Письма из деревни (1872-1887 гг.) - страница 2

стр.

Проснувшись, зажигаю свечку и стучу в стену – барин, значит, проснулся, чаю хочет. «Слышу!» отвечает Авдотья и начинает возиться с самоваром. Пока баба ставит самовар, я лежу в постели, курю папироску и мечтаю о том, какая отличная пустошь выйдет, когда срубят проданный мною нынче лес. Помечтав, покурив, надеваю валенки и полушубок. Дом у меня плоховат: когда вытопят печи, к вечеру жарко донельзя, к утру холодно, из-под полу дует, из дверей дует, окна замерзли, совершенно как в крестьянской избе. Я было сначала носил немецкий костюм, но скоро убедился, что так нельзя, и начал носить валенки и полушубок. Тепло и удобно. Наконец, баба, позевывая, несет чай. Одета она, как и я, в валенки и полушубок.

– Здравствуй, Авдотья. Ну, что?

– А ничего!

– Холодно?

– Не то чтобы очень; только мятет.

– Иван ушел на скотный?

– Давно ушел: чай, уж корм задали.

– Что это Аыска вчера вечером лаяла?

– А бог ё знает. Так, ничего. Волки, должно, близко подходили.

Я заказываю обед. Авдотья, жена старосты Ивана, у меня хозяйка в доме. Она готовит мне кушанье, моет белье, заведует всем хозяйством. Она же доит коров, заведует молочным скотом, бьет масло, собирает творог. Авдотья – главное лицо в моем женском персонале, и все другие бабы ей подчинены, за исключением «старухи», которая хозяйкой в застольной.

Обед заказан. Баба уходит. Я пью чай и мечтаю о том, как будет хорошо, когда нынешнею весною вычистят низины на пустошах и облогах, через что покос улучшится и сена будет больше.
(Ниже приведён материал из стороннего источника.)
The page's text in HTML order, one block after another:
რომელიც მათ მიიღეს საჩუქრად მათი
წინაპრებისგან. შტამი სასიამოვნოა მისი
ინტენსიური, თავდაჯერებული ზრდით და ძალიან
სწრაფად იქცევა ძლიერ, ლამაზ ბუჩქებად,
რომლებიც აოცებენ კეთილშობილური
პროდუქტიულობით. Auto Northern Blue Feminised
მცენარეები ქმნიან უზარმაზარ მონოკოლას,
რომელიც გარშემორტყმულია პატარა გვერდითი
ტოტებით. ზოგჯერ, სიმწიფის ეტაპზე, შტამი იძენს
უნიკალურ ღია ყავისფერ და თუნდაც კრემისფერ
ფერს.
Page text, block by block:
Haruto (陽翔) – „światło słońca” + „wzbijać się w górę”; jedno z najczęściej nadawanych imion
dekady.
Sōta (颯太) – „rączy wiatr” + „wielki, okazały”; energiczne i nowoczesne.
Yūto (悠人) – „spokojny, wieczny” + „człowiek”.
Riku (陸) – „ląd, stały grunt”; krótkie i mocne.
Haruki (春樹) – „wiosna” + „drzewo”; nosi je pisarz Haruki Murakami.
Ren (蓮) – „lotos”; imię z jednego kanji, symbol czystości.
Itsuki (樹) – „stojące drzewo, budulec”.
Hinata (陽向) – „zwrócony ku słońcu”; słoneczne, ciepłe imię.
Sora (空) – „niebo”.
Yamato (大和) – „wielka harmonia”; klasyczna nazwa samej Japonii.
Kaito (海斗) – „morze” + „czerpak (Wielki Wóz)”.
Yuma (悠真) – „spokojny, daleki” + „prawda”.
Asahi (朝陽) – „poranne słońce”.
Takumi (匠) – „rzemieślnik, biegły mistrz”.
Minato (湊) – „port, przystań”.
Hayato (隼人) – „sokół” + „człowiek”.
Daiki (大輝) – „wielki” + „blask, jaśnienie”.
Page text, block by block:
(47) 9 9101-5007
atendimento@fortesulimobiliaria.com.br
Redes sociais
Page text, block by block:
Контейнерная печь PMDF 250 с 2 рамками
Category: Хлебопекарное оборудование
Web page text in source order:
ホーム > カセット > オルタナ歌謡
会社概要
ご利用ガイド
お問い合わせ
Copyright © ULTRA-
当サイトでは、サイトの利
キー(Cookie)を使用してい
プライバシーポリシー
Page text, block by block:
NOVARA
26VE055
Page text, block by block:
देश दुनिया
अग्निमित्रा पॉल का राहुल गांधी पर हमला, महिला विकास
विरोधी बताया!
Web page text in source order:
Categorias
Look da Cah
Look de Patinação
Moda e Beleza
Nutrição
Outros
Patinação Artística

Пью чай, курю и мечтаю. Иван староста пришел; одет в валенки и полушубок.

– Здравствуй, Иван. Ну, что?

– Все слава богу. Корм скоту задали. Корова бурая белобокая телилась.

– А! Благополучно?

– Слава богу. Схолилась как следует. В маленький хлевок поставили.

– Телочку телила?

– Телочку – буренькая, белоспиная… Ничего телочка.

Я достаю из стола записную книгу, записываю новорожденную телочку в список нынешних телят: «№ 5/72 – бурая белоспиная телочка

8/11 72 от № 10» и смотрю по календарю, когда телочке будет шесть недель, что отмечаю в книге.

– Что, хорошо съели вечернюю дачу?

– Хорошо съели, только былье осталось. Пустотное сено, сами изволите посмотреть, роговой скот хорошо будет съедать: кроме былья, ничего не останется, потому в нем вострецу нет.

– Что это Лыска вчера вечером лаяла?

– Так, ничего. Волки, должно, подходили.

Молчание. Говорить больше не о чем. Иван, выждав, сколько требует приличие, и видя, что говорить больше нечего, берет чайную посуду и уходит к Авдотье пить чай.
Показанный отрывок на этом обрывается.